I’ve said this a thousand times before, and I’ll say it repeatedly: delegation is one of the toughest hurdles for leaders (especially founders) to overcome. I know this from personal experience.
The struggle to let go comes from a deeply rooted belief that nobody can do something as well as you can — and I get it. You started the business, sat in every seat, and poured time, energy, money, and your talent into every detail. Of course you feel protective over it.
But the truth is, if you ever want that business to grow, you have to learn how to delegate like a pro.
When someone struggles to delegate in their business, they’re not doubting the idea but the execution.
This doubt has two roots:
One is a lack of confidence in your team. You think they can’t do it as well as you would, so instead of trusting them or allowing them to learn and get better through mistakes, you hold the wheel tight.
The other is capacity constraints. If people look swamped, you feel guilty adding more to the load.
We often blame others somehow for our inability to delegate, but the truth is, it’s usually you.
Have you actually tried delegating? Have you tested for fit? Or are you just assuming it’s not possible?
Here’s something you’re probably not thinking about: There are people out there who love doing what you hate, and vice versa.
You love being in a courtroom but hate poring over documents? There’s someone out there who comes alive when a boatload of material is dropped on their desk to comb through. But you’ll never find them unless you try — unless you assign the work, measure the results, and adjust.
Sure, delegation attempts will sometimes lead to failure. But even failure is a lesson you can learn from until you find a perfect fit.
When you refuse to delegate, you effectively throttle your firm’s growth. You become the bottleneck. You work harder, not smarter, effectively stunting the impact on your team, your mission, and your life.
If your ambition is to scale and multiply your impact, delegation is non-negotiable.

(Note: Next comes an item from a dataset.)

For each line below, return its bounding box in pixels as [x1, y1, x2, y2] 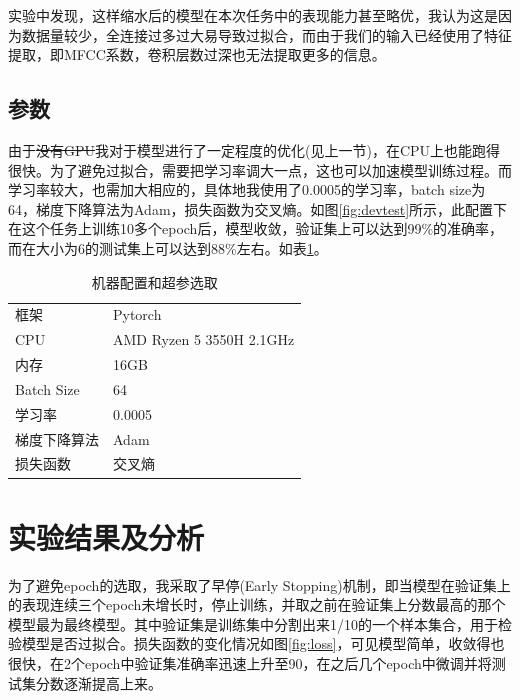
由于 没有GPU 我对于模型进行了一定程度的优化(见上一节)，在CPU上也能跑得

You can start by following five simple steps:
- Identify what only you can do. Be really honest about what is truly something you must hold onto, because everything else will be up for delegation.
- Map people to roles by interest as well as capacity. Look for hidden drivers and give your team space to align passion with function.
- Onboard strategically. Don’t just dump tasks. Coach. Give them the tools they need to succeed.
- Iterate quickly. If someone underdelivers, be quick to diagnose the reason why. Is it a skill, time, or alignment issue? Fix the root of the problem instead of folding in frustration.
- Reward growth. Build systems that continue to elevate your team, like feedback loops, training, and so on.
If you’re not sure whether or not delegation will work, test it. Pick one repeatable task, assign it, coach it, measure it, and see where it lands. Let go of what’s costing you time and see if it improves overall results. If the answer is yes, delegate more.
Because while micromanaging keeps you safe, it also keeps you small.
If you want to truly lead, you’ve got to let go.
Let others do the work you don’t love and free yourself up for the work you’re meant to do.
That’s how firms grow. That’s how lives change. That’s how leaders are made.
So stop micromanaging and start leading.